Comment by LeoPanthera
3 months ago
Is there an index for judging how much a model distorts the truth in order to comply with a political agenda?
3 months ago
Is there an index for judging how much a model distorts the truth in order to comply with a political agenda?
It's not perfect, but, yes: https://huggingface.co/spaces/DontPlanToEnd/UGI-Leaderboard
How would you create the base "truth" for these models? People are adamant about both sides of many topics.
"Which country started the Korean war?", "Did Israel genocide the people of Gaza?", "Does China have lawful rights over Taiwan?"
For a start you don't ask such subjective questions, that's a bit silly, instead you ask for e.g. the death toll of Israel vs Palestine in the last year, the number of deaths surrounding the tianammen square protests, if it gives you a straight answers with numbers (or at least a consistent estimate) and citing it's sources it's a good start.

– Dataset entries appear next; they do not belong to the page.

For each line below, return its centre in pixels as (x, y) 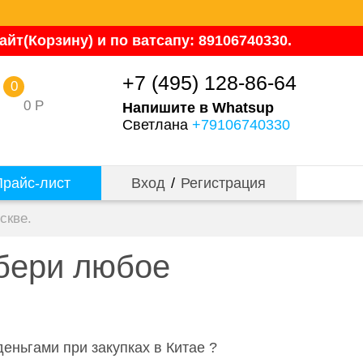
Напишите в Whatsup (198, 108)
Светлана (157, 125)
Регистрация (224, 183)
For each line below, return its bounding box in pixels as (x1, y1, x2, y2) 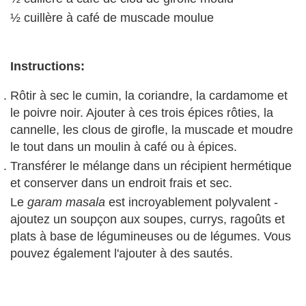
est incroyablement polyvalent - (105, 195, 278, 209)
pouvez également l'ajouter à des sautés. (10, 247, 233, 260)
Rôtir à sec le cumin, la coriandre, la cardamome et (10, 89, 288, 102)
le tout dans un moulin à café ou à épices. (10, 140, 237, 154)
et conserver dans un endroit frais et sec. (10, 176, 232, 190)
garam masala (27, 195, 105, 209)
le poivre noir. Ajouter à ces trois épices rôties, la (10, 106, 273, 120)
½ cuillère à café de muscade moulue (10, 11, 214, 25)
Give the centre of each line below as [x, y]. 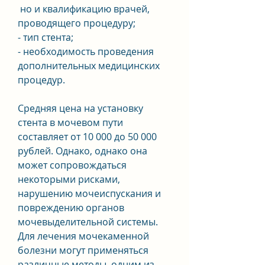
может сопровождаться [72, 165]
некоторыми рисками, [69, 179]
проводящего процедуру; [77, 23]
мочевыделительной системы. [88, 222]
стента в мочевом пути [70, 122]
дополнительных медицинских [89, 65]
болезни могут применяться [83, 250]
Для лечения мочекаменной [83, 236]

Let's take the example you have listed:
1) where would you get the death toll from? What would be the sources of truth?
2) Are there conflicting sources?
3) if yes, what is your expectation for the correct response?
3 replies →
Hopefully obviously, by testing it against objective facts which are nonetheless "controversial" politically.
In the end many of these are "political facts" and not objective like what year was a person born in. The answer to your question is as simple as - come up with the actual list of "facts", and then run a simple eval with every model on them.
The implementation is trivial - the listing down of "political facts" is the hard part.